21.3 Afwijken van de bouwregels
Het bevoegd gezag kan een omgevingsvergunning verlenen voor afwijking van het bepaalde in 21.2, ten behoeve van het bouwen van bouwwerken binnen de beschermingszone mits:
het belang van de meanderzone niet onevenredig nadelig wordt aangetast;
bebouwing mogelijk is op grond van de onderliggende bestemming.
Het bevoegd gezag wint, alvorens af te wijken, advies in bij het waterschap.

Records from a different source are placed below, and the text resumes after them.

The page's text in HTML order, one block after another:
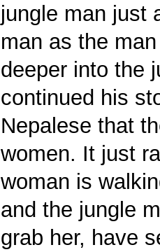
jungle man just
man as the
deeper into the
continued his
Nepalese that
women. It just
woman is
and the jungle
grab her, have
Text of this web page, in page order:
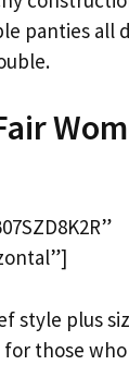
panties all
style plus
those
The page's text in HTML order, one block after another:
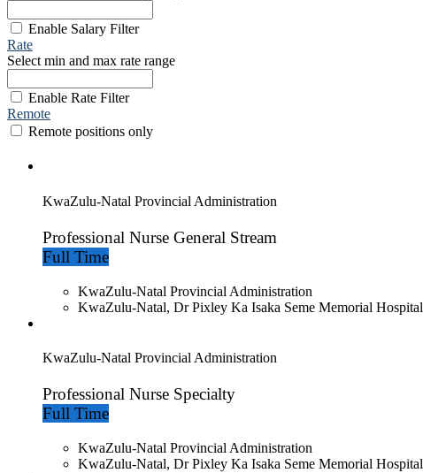
Enable Salary Filter
Rate
Select min and max rate range
Enable Rate Filter
Remote
Remote positions only
KwaZulu-Natal Provincial Administration
Professional Nurse General Stream
Full Time
KwaZulu-Natal Provincial Administration
KwaZulu-Natal, Dr Pixley Ka Isaka Seme Memorial Hospital
KwaZulu-Natal Provincial Administration
Professional Nurse Specialty
Full Time
KwaZulu-Natal Provincial Administration
KwaZulu-Natal, Dr Pixley Ka Isaka Seme Memorial Hospital
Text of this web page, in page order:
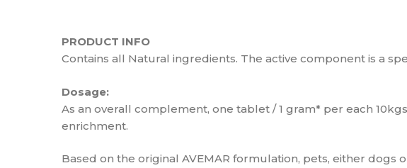
PRODUCT INFO
Contains all Natural ingredients. The active component is a
Dosage:
As an overall complement, one tablet / 1 gram* per each
enrichment.
Based on the original AVEMAR formulation, pets, either
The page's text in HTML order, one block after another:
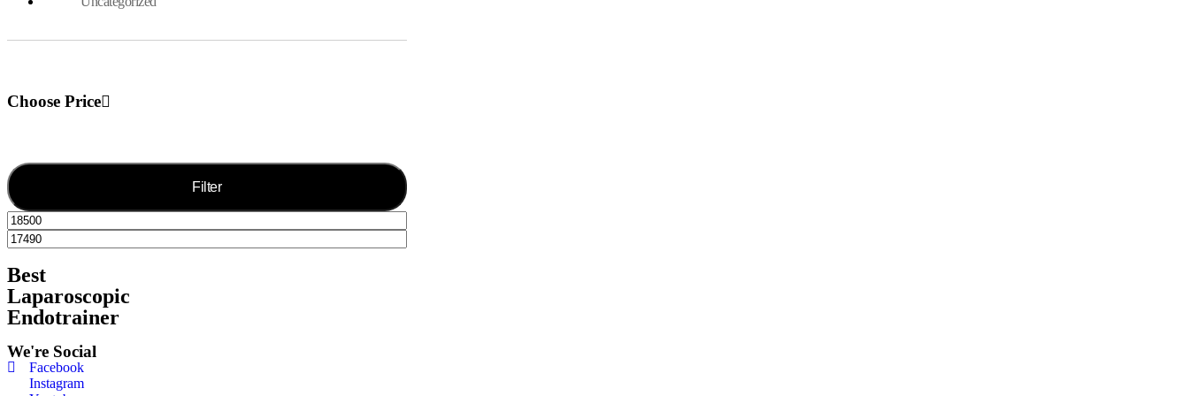
Choose Price
Filter
Best
Laparoscopic
Endotrainer
We're Social
Facebook
Instagram
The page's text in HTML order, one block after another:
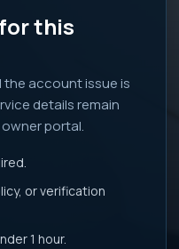
this
the account issue is
details remain
portal.
or verification
1 hour.
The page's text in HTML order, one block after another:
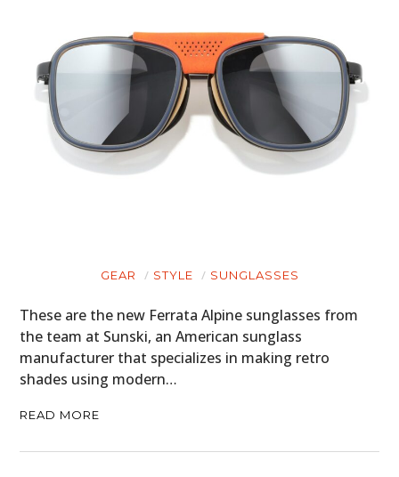
GEAR STYLE SUNGLASSES
These are the new Ferrata Alpine sunglasses from
the team at Sunski, an American sunglass
manufacturer that specializes in making retro
shades using modern…
READ MORE
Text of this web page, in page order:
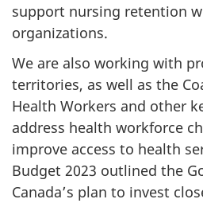
support nursing retention
organizations.
We are also working with
territories, as well as the
Health Workers and other
address health workforce
improve access to health
Budget 2023 outlined the
Canada’s plan to invest
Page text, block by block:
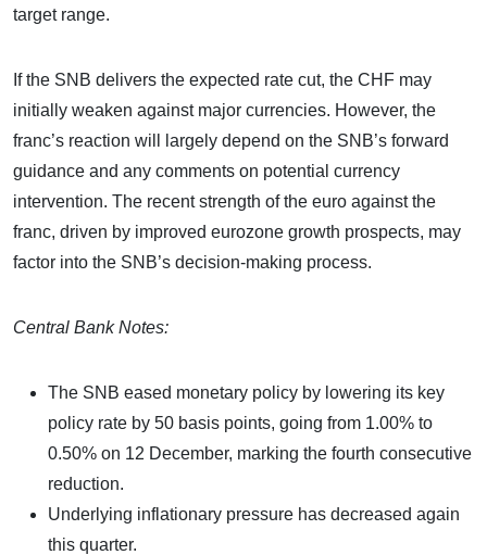
target range.
If the SNB delivers the expected rate cut, the CHF may
initially weaken against major currencies. However, the
franc’s reaction will largely depend on the SNB’s forward
guidance and any comments on potential currency
intervention. The recent strength of the euro against the
franc, driven by improved eurozone growth prospects, may
factor into the SNB’s decision-making process.
Central Bank Notes:
The SNB eased monetary policy by lowering its key
policy rate by 50 basis points, going from 1.00% to
0.50% on 12 December, marking the fourth consecutive
reduction.
Underlying inflationary pressure has decreased again
this quarter.
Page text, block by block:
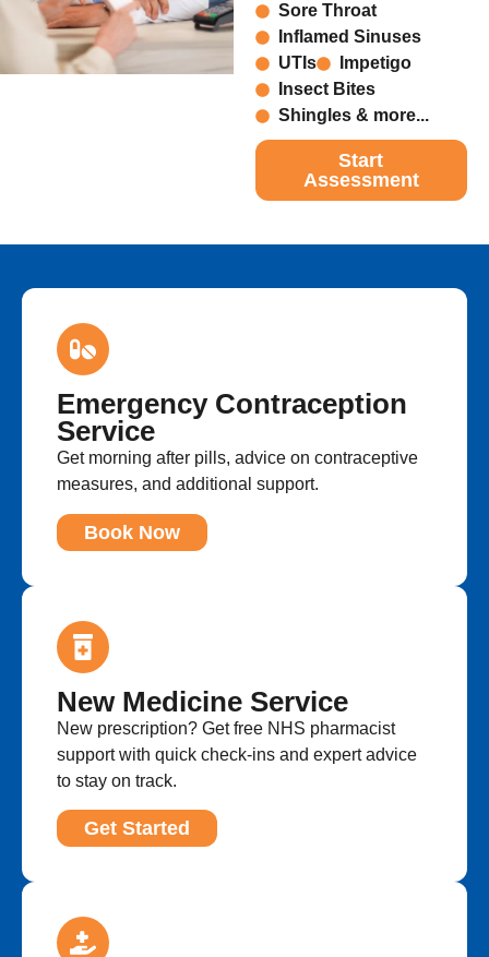
Sore Throat
Inflamed Sinuses
UTIs
Impetigo
Insect Bites
Shingles & more...
Start
Assessment
Emergency Contraception
Service
Get morning after pills, advice on contraceptive
measures, and additional support.
Book Now
New Medicine Service
New prescription? Get free NHS pharmacist
support with quick check-ins and expert advice
to stay on track.
Get Started
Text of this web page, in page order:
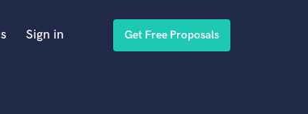
Sign in Get Free Proposals
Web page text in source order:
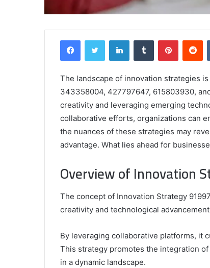
FacebookTwitter LinkedInTumblr Pinterest
The landscape of innovation strategies
343358004, 427797647, 615803930,
creativity and leveraging emerging
collaborative efforts, organizations can
the nuances of these strategies may
advantage. What lies ahead for
Overview of Innovation
The concept of Innovation Strategy
creativity and technological
By leveraging collaborative platforms, it
This strategy promotes the integration
in a dynamic landscape.
Top
Editors
for
Creators
Comparing the Top Video
Content Creators
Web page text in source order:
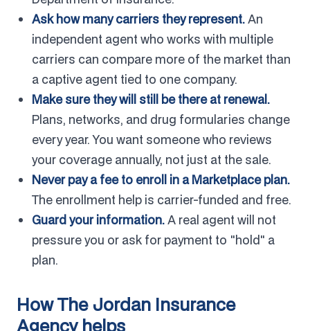
Ask how many carriers they represent.An
independent agent who works with multiple
carriers can compare more of the market than
a captive agent tied to one company.
Make sure they will still be there at renewal.
Plans, networks, and drug formularies change
every year. You want someone who reviews
your coverage annually, not just at the sale.
Never pay a fee to enroll in a Marketplace plan.
The enrollment help is carrier-funded and free.
Guard your information.A real agent will not
pressure you or ask for payment to "hold" a
plan.
How The Jordan Insurance
Agency helps
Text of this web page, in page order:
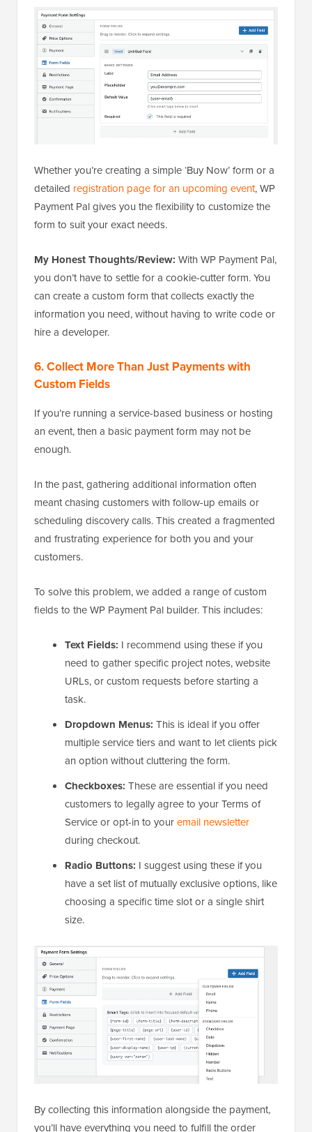
Whether you’re creating a simple ‘Buy Now’ form or a
detailed registration page for an upcoming event, WP
Payment Pal gives you the flexibility to customize the
form to suit your exact needs.
My Honest Thoughts/Review: With WP Payment Pal,
you don’t have to settle for a cookie-cutter form. You
can create a custom form that collects exactly the
information you need, without having to write code or
hire a developer.
6. Collect More Than Just Payments with
Custom Fields
If you’re running a service-based business or hosting
an event, then a basic payment form may not be
enough.
In the past, gathering additional information often
meant chasing customers with follow-up emails or
scheduling discovery calls. This created a fragmented
and frustrating experience for both you and your
customers.
To solve this problem, we added a range of custom
fields to the WP Payment Pal builder. This includes:
Text Fields: I recommend using these if you
need to gather specific project notes, website
URLs, or custom requests before starting a
task.
Dropdown Menus: This is ideal if you offer
multiple service tiers and want to let clients pick
an option without cluttering the form.
Checkboxes: These are essential if you need
customers to legally agree to your Terms of
Service or opt-in to youremail newsletter
during checkout.
Radio Buttons: I suggest using these if you
have a set list of mutually exclusive options, like
choosing a specific time slot or a single shirt
size.
By collecting this information alongside the payment,
you’ll have everything you need to fulfill the order
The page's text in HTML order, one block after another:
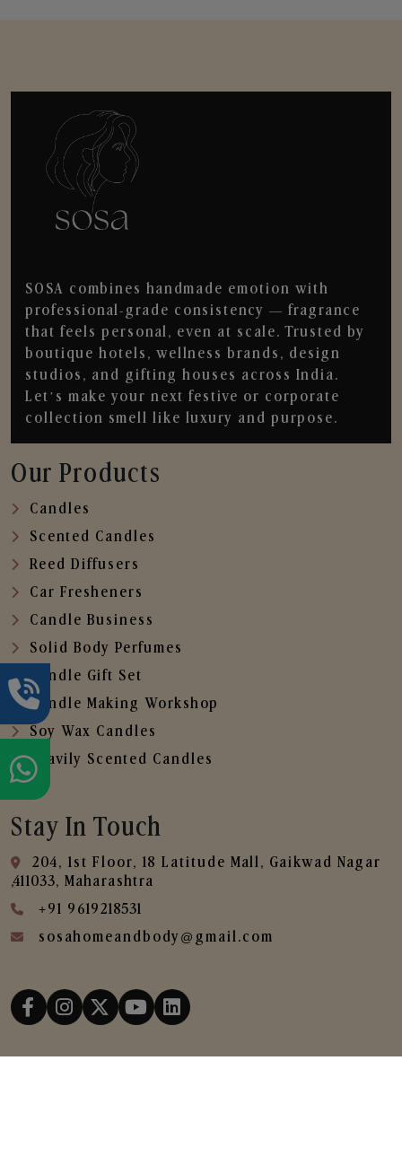
SOSA combines handmade emotion with
professional-grade consistency — fragrance
that feels personal, even at scale. Trusted by
boutique hotels, wellness brands, design
studios, and gifting houses across India.
Let’s make your next festive or corporate
collection smell like luxury and purpose.
Our Products
Candles
Scented Candles
Reed Diffusers
Car Fresheners
Candle Business
Solid Body Perfumes
Candle Gift Set
Candle Making Workshop
Soy Wax Candles
Heavily Scented Candles
Stay In Touch
204, 1st Floor, 18 Latitude Mall, Gaikwad Nagar
,411033, Maharashtra
+91 9619218531
sosahomeandbody@gmail.com
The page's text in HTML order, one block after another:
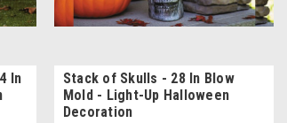
In
Stack of Skulls - 28 In Blow
Mold - Light-Up Halloween
Decoration
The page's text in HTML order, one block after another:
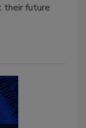
their future
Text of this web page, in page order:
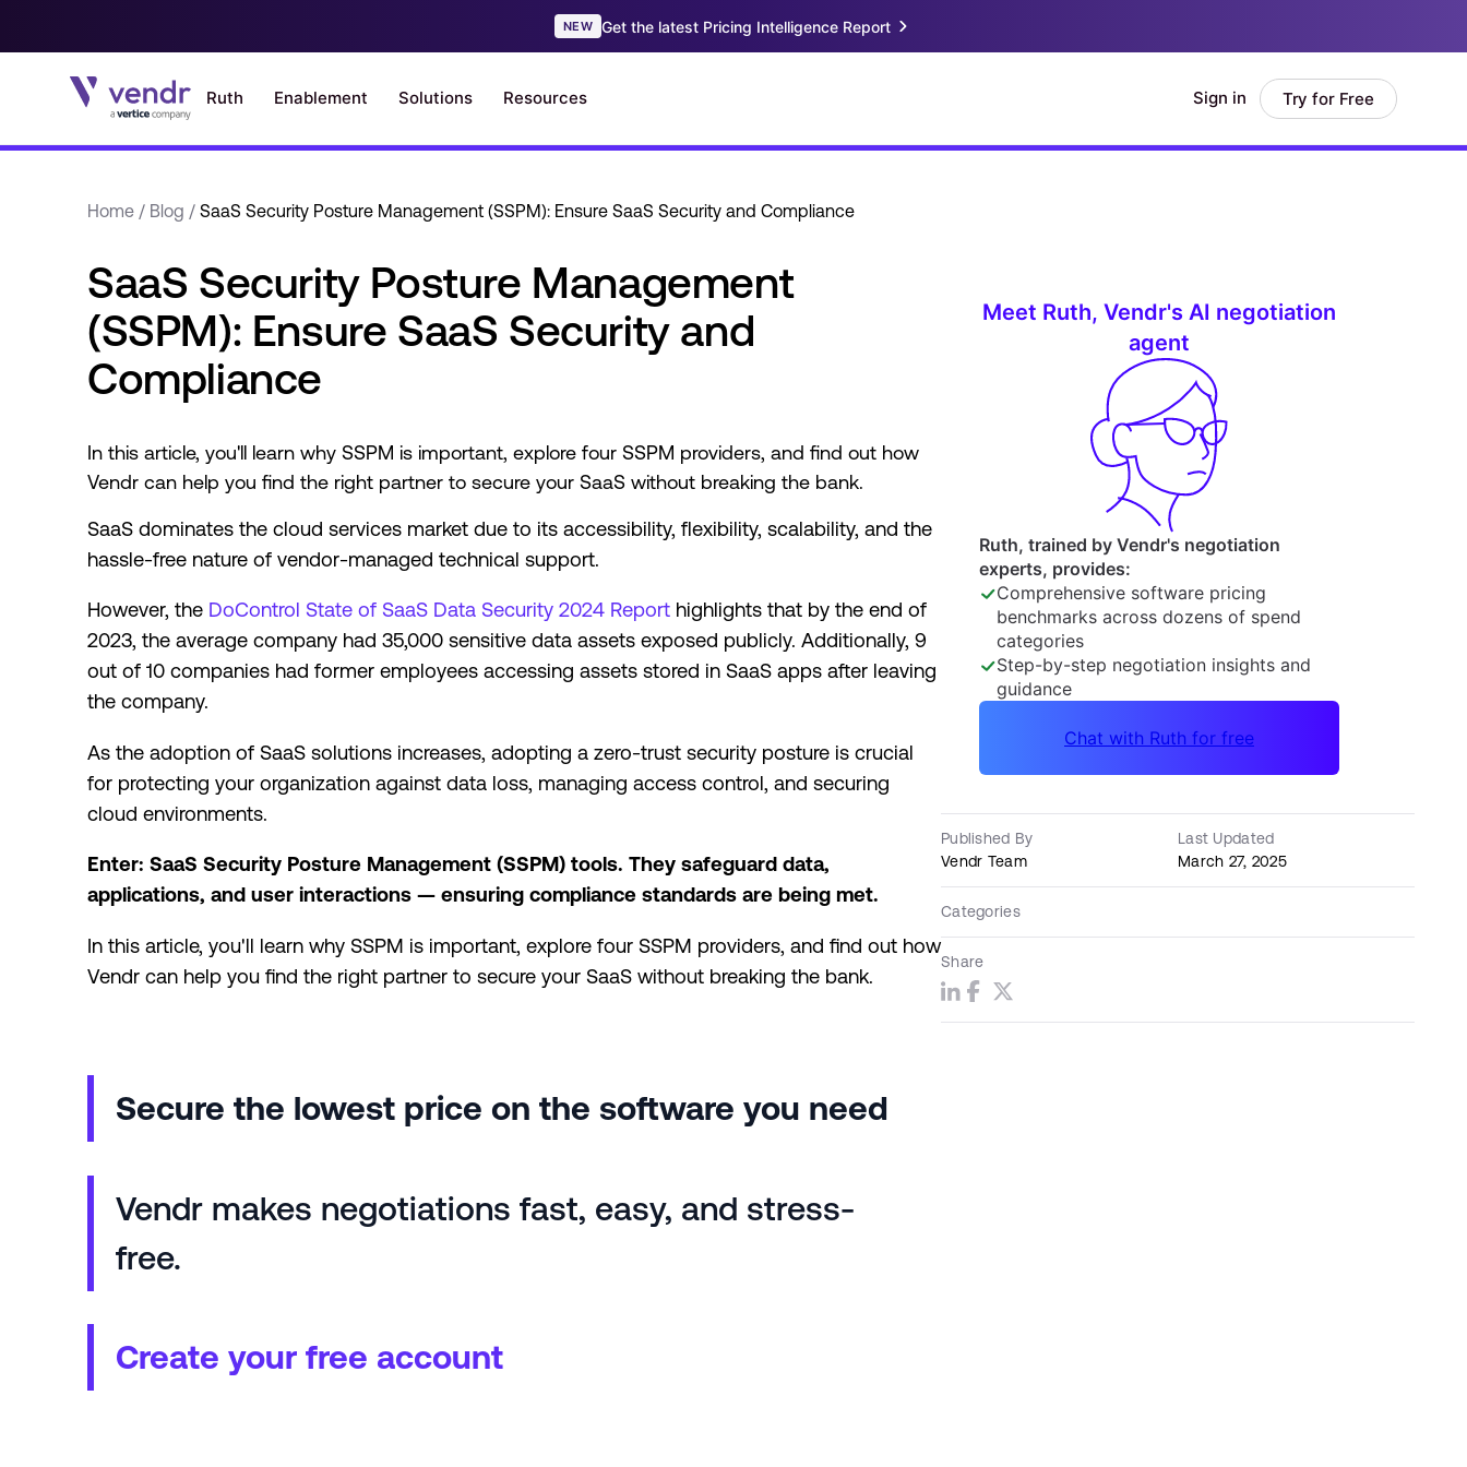
Home / Blog / SaaS Security Posture Management (SSPM): Ensure SaaS Security and Compliance
SaaS Security Posture Management
(SSPM): Ensure SaaS Security and
Compliance
In this article, you'll learn why SSPM is important, explore four SSPM providers, and find out how
Vendr can help you find the right partner to secure your SaaS without breaking the bank.
SaaS dominates the cloud services market due to its accessibility, flexibility, scalability, and the
hassle-free nature of vendor-managed technical support.
However, the DoControl State of SaaS Data Security 2024 Report highlights that by the end of
2023, the average company had 35,000 sensitive data assets exposed publicly. Additionally, 9
out of 10 companies had former employees accessing assets stored in SaaS apps after leaving
the company.
As the adoption of SaaS solutions increases, adopting a zero-trust security posture is crucial
for protecting your organization against data loss, managing access control, and securing
cloud environments.
Enter: SaaS Security Posture Management (SSPM) tools. They safeguard data,
applications, and user interactions — ensuring compliance standards are being met.
In this article, you'll learn why SSPM is important, explore four SSPM providers, and find out how
Vendr can help you find the right partner to secure your SaaS without breaking the bank.
Secure the lowest price on the software you need
Vendr makes negotiations fast, easy, and stress-
free.
Create your free account
Published By
Vendr Team
Last Updated
March 27, 2025
Categories
Share
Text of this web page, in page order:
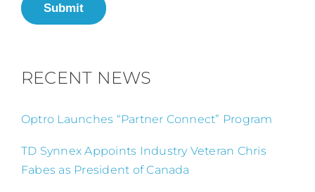
Submit
RECENT NEWS
Optro Launches “Partner Connect” Program
TD Synnex Appoints Industry Veteran Chris
Fabes as President of Canada
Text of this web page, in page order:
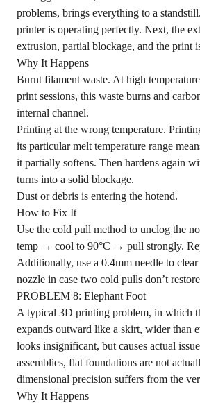
problems, brings everything to a
printer is operating perfectly. Next, the
extrusion, partial blockage, and the print
Why It Happens
Burnt filament waste. At high
print sessions, this waste burns and
internal channel.
Printing at the wrong temperature.
its particular melt temperature range
it partially softens. Then hardens again
turns into a solid blockage.
Dust or debris is entering the hotend.
How to Fix It
Use the cold pull method to unclog the
temp → cool to 90°C → pull strongly.
Additionally, use a 0.4mm needle to
nozzle in case two cold pulls don’t
PROBLEM 8: Elephant Foot
A typical 3D printing problem, in which
expands outward like a skirt, wider than
looks insignificant, but causes actual
assemblies, flat foundations are not
dimensional precision suffers from the
Why It Happens
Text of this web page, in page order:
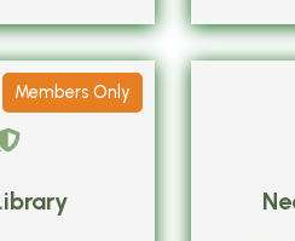
Members Only
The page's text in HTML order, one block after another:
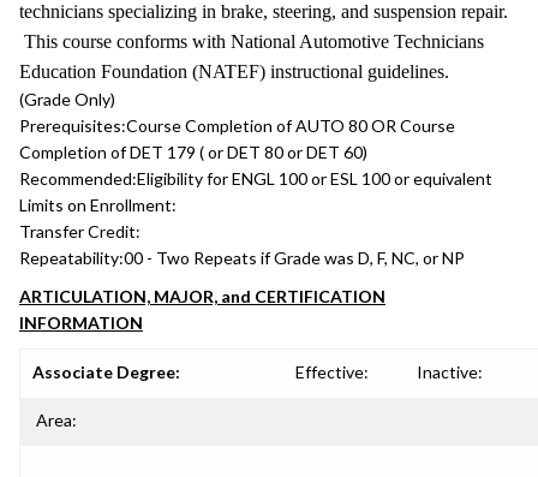
technicians specializing in brake, steering, and suspension repair.
This course conforms with National Automotive Technicians
Education Foundation (NATEF) instructional guidelines.
(Grade Only)
Prerequisites:Course Completion of AUTO 80 OR Course
Completion of DET 179 ( or DET 80 or DET 60)
Recommended:Eligibility for ENGL 100 or ESL 100 or equivalent
Limits on Enrollment:
Transfer Credit:
Repeatability:00 - Two Repeats if Grade was D, F, NC, or NP
ARTICULATION, MAJOR, and CERTIFICATION
INFORMATION
Associate Degree: Effective: Inactive:
Area:
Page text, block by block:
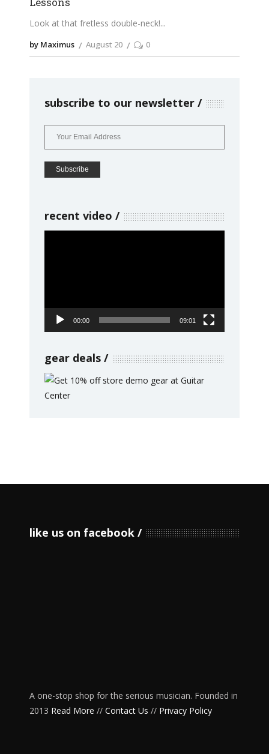
Look at that fretless double-neck!
by Maximus August 20 0
subscribe to our newsletter
recent video
00:00 09:01
gear deals
like us on facebook
A one-stop shop for the serious musician. Founded in
2013 Read More // Contact Us // Privacy Policy
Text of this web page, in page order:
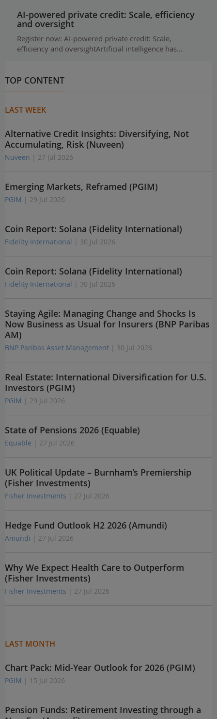
AI-powered private credit: Scale, efficiency
and oversight
Register now: AI-powered private credit: Scale,
efficiency and oversightArtificial intelligence has…
TOP CONTENT
LAST WEEK
Alternative Credit Insights: Diversifying, Not
Accumulating, Risk (Nuveen)
Nuveen | 27 Jul 2026
Emerging Markets, Reframed (PGIM)
PGIM | 29 Jul 2026
Coin Report: Solana (Fidelity International)
Fidelity International | 30 Jul 2026
Coin Report: Solana (Fidelity International)
Fidelity International | 30 Jul 2026
Staying Agile: Managing Change and Shocks Is
Now Business as Usual for Insurers (BNP Paribas
AM)
BNP Paribas Asset Management | 30 Jul 2026
Real Estate: International Diversification for U.S.
Investors (PGIM)
PGIM | 29 Jul 2026
State of Pensions 2026 (Equable)
Equable | 27 Jul 2026
UK Political Update – Burnham’s Premiership
(Fisher Investments)
Fisher Investments | 27 Jul 2026
Hedge Fund Outlook H2 2026 (Amundi)
Amundi | 27 Jul 2026
Why We Expect Health Care to Outperform
(Fisher Investments)
Fisher Investments | 27 Jul 2026
LAST MONTH
Chart Pack: Mid-Year Outlook for 2026 (PGIM)
PGIM | 15 Jul 2026
Pension Funds: Retirement Investing through a
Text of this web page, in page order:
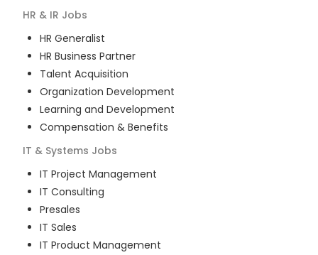
HR & IR Jobs
HR Generalist
HR Business Partner
Talent Acquisition
Organization Development
Learning and Development
Compensation & Benefits
IT & Systems Jobs
IT Project Management
IT Consulting
Presales
IT Sales
IT Product Management

21.4 Omgevingsvergunning voor het uitvoeren van een werk, geen bouwwerk zijnde, of van werkzaamheden
21.4.1 Verboden werken en werkzaamheden
Het is verboden op of in de voor ‘Waterstaat – Waterstaatkundige functie' aangewezen gronden zonder of in afwijking van een omgevingsvergunning van het bevoegd gezag de volgende werken, geen bouwwerk zijnde, en/of werkzaamheden uit te voeren:
gesloten wegdek aan te leggen;
het bemalen draineren van gronden, het winnen, toevoeren, afdammen en stuwen van water;
het tot stand brengen en/of in exploitatie nemen van boor- en pompputten, parallelriolen, nutsvoorzieningen, transportleidingen en andere boven- en ondergrondse leidingconstructies;
het aanbrengen van boomsingels en hakhoutwallen, wijzigen van watergangen en uitvoeren afgravings- en ontgrondingswerkzaamheden anders dan normaal spitwerk, dieper dan 0,30 meter.
21.4.2 Uitzonderingen
Het bepaalde in 21.4.1 is niet van toepassing op werken of werkzaamheden die:
betrekking hebben op normaal onderhoud en beheer;
van ondergeschikte betekenis zijn;
vallen binnen het kader van de normale bodemexploitatie en bodemgebruik;
op het tijdstip van het van kracht worden van het plan in uitvoering zijn, dan wel krachtens een voor dat tijdstip verleende vergunning of anderszins mogen worden uitgevoerd.
21.4.3 Toelaatbaarheid
De werken of werkzaamheden als bedoeld in 21.4.1 zijn slechts toelaatbaar indien hierdoor geen onevenredige nadelige schade wordt of kan worden toegebracht aan de meanderzone en de aanwezige natuur- en landschapswaarden.